**WHAT IS REQUIRED:** From the line containing "07.11.2026 - 08.11.2026" to the final line of the material below, copy each line exactly, including both endpoints, and leave out all other lines.

**EXTRACTED MATERIAL:**

>>>>

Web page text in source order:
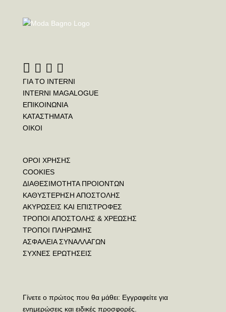
ΓΙΑ ΤΟ INTERNI
INTERNI MAGALOGUE
ΕΠΙΚΟΙΝΩΝΙΑ
ΚΑΤΑΣΤΗΜΑΤΑ
ΟΙΚΟΙ
ΟΡΟΙ ΧΡΗΣΗΣ
COOKIES
ΔΙΑΘΕΣΙΜΟΤΗΤΑ ΠΡΟΙΟΝΤΩΝ
ΚΑΘΥΣΤΕΡΗΣΗ ΑΠΟΣΤΟΛΗΣ
ΑΚΥΡΩΣΕΙΣ ΚΑΙ ΕΠΙΣΤΡΟΦΕΣ
ΤΡΟΠΟΙ ΑΠΟΣΤΟΛΗΣ & ΧΡΕΩΣΗΣ
ΤΡΟΠΟΙ ΠΛΗΡΩΜΗΣ
ΑΣΦΑΛΕΙΑ ΣΥΝΑΛΛΑΓΩΝ
ΣΥΧΝΕΣ ΕΡΩΤΗΣΕΙΣ
Γίνετε ο πρώτος που θα μάθει: Εγγραφείτε για
ενημερώσεις και ειδικές προσφορές.
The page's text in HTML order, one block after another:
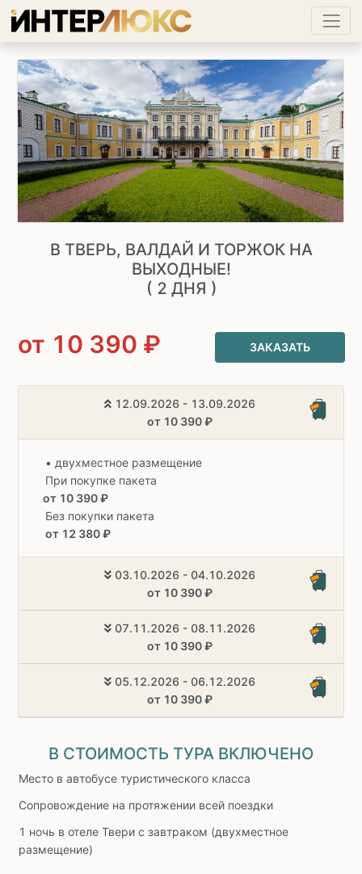
В ТВЕРЬ, ВАЛДАЙ И ТОРЖОК НА
ВЫХОДНЫЕ!
( 2 ДНЯ )
от 10 390 ₽ ЗАКАЗАТЬ
12.09.2026 - 13.09.2026
от 10 390 ₽
• двухместное размещение
При покупке пакета
от 10 390 ₽
Без покупки пакета
от 12 380 ₽
03.10.2026 - 04.10.2026
от 10 390 ₽
07.11.2026 - 08.11.2026
от 10 390 ₽
05.12.2026 - 06.12.2026
от 10 390 ₽
В СТОИМОСТЬ ТУРА ВКЛЮЧЕНО
Место в автобусе туристического класса
Сопровождение на протяжении всей поездки
1 ночь в отеле Твери с завтраком (двухместное
размещение)

<<<<

**OUTPUT FOR THIS TASK:**
07.11.2026 - 08.11.2026
от 10 390 ₽
05.12.2026 - 06.12.2026
от 10 390 ₽
В СТОИМОСТЬ ТУРА ВКЛЮЧЕНО
Место в автобусе туристического класса
Сопровождение на протяжении всей поездки
1 ночь в отеле Твери с завтраком (двухместное
размещение)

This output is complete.